Collected data
····················
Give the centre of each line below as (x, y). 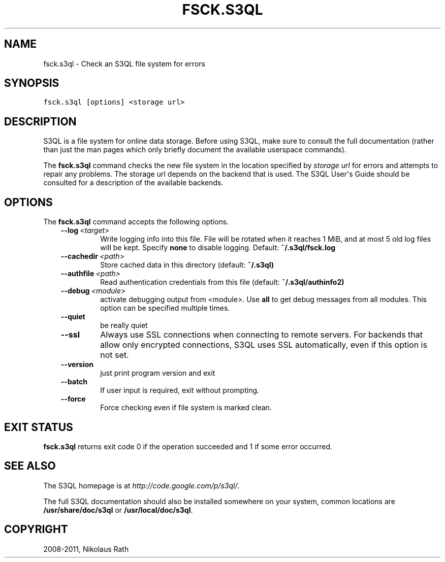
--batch (74, 382)
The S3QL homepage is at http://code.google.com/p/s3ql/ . (141, 485)
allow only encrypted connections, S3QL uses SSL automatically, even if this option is (264, 345)
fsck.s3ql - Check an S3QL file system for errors (124, 63)
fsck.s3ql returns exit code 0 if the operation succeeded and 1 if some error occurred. (188, 446)
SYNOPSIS (32, 83)
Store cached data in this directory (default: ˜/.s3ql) (187, 265)
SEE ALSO (30, 466)
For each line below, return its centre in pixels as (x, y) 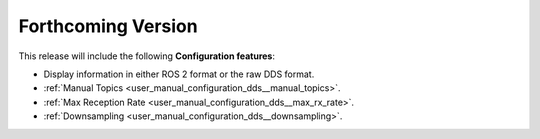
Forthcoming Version (108, 26)
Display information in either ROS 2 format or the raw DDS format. (179, 74)
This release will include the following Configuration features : (146, 56)
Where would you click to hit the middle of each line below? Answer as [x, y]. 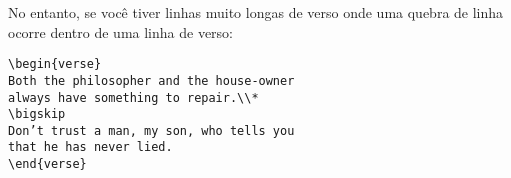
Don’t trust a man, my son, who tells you [151, 130]
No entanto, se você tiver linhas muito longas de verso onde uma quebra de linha [256, 12]
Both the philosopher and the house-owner [151, 80]
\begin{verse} [55, 64]
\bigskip [37, 114]
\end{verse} [47, 164]
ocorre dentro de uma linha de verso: [121, 31]
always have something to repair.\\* [133, 97]
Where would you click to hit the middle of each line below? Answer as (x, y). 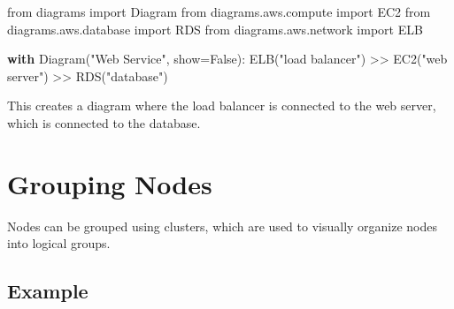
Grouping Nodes (110, 183)
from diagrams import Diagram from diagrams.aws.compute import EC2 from (219, 11)
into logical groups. (59, 243)
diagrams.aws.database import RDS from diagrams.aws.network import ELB (215, 29)
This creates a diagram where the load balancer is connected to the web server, (222, 106)
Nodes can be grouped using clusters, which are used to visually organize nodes (223, 226)
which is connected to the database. (104, 122)
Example (48, 291)
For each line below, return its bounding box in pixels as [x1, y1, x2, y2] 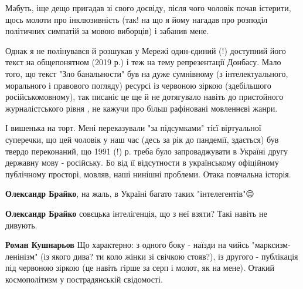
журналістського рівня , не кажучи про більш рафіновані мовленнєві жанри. [5, 102, 278, 114]
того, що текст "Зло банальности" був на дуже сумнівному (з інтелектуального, [5, 67, 288, 79]
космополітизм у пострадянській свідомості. [5, 273, 163, 285]
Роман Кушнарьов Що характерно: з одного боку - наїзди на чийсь [5, 238, 249, 251]
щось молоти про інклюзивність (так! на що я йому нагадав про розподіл [5, 13, 268, 25]
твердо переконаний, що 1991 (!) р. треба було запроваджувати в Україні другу [5, 144, 288, 157]
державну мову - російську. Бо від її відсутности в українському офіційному [5, 156, 279, 169]
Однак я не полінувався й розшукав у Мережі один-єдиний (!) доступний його [5, 44, 286, 56]
····················
**PROBLEM:** The line holding "Store cached data" starts the copy and the line holding "For each line below, return its bounding" ends it. Repeat those two lines above and all between them exactly, leaving out pictures.

**RESPONSE:**
Store cached data in this directory (default: ˜/.s3ql) (187, 265)
SEE ALSO (30, 466)
For each line below, return its centre in pixels as (x, y) 
Forthcoming Version (108, 26)
Display information in either ROS 2 format or the raw DDS format. (179, 74)
This release will include the following Configuration features : (146, 56)
Where would you click to hit the middle of each line below? Answer as [x, y]. 
Don’t trust a man, my son, who tells you [151, 130]
No entanto, se você tiver linhas muito longas de verso onde uma quebra de linha [256, 12]
Both the philosopher and the house-owner [151, 80]
\begin{verse} [55, 64]
\bigskip [37, 114]
\end{verse} [47, 164]
ocorre dentro de uma linha de verso: [121, 31]
always have something to repair.\\* [133, 97]
Where would you click to hit the middle of each line below? Answer as (x, y). 
Grouping Nodes (110, 183)
from diagrams import Diagram from diagrams.aws.compute import EC2 from (219, 11)
into logical groups. (59, 243)
diagrams.aws.database import RDS from diagrams.aws.network import ELB (215, 29)
This creates a diagram where the load balancer is connected to the web server, (222, 106)
Nodes can be grouped using clusters, which are used to visually organize nodes (223, 226)
which is connected to the database. (104, 122)
Example (48, 291)
For each line below, return its bounding box in pixels as [x1, y1, x2, y2] 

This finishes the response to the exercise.